== Segment start ==

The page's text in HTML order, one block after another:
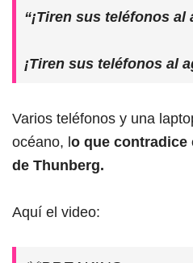
“¡Tiren sus teléfonos al
¡Tiren sus teléfonos al
Varios teléfonos y una
océano, lo que
de Thunberg.
Aquí el video:
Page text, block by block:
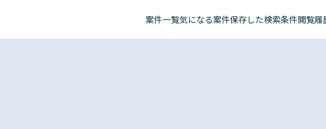
案件一覧気になる案件保存した検索条件閲覧履
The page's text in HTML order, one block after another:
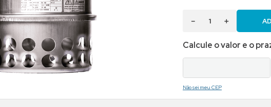
＋
－
Não sei meu CEP
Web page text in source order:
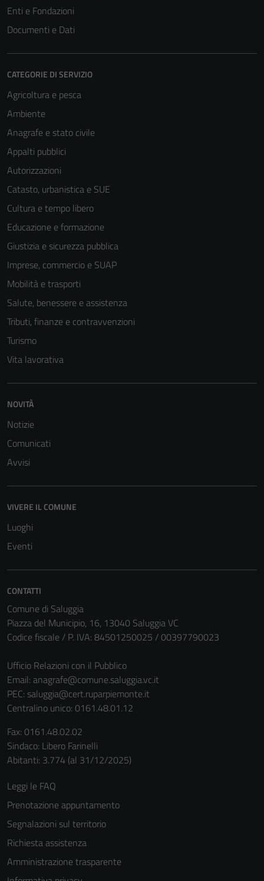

== Segment end ==

[AIM OF THE EXERCISE]
Pictures are to be excluded; everything else in the records must be reproduced exactly.

[SOLUTION FOR THIS PROBLEM]
The page's text in HTML order, one block after another:
“¡Tiren sus teléfonos al
¡Tiren sus teléfonos al
Varios teléfonos y una
océano, lo que
de Thunberg.
Aquí el video:
Page text, block by block:
案件一覧気になる案件保存した検索条件閲覧履
The page's text in HTML order, one block after another:
＋
－
Não sei meu CEP
Web page text in source order:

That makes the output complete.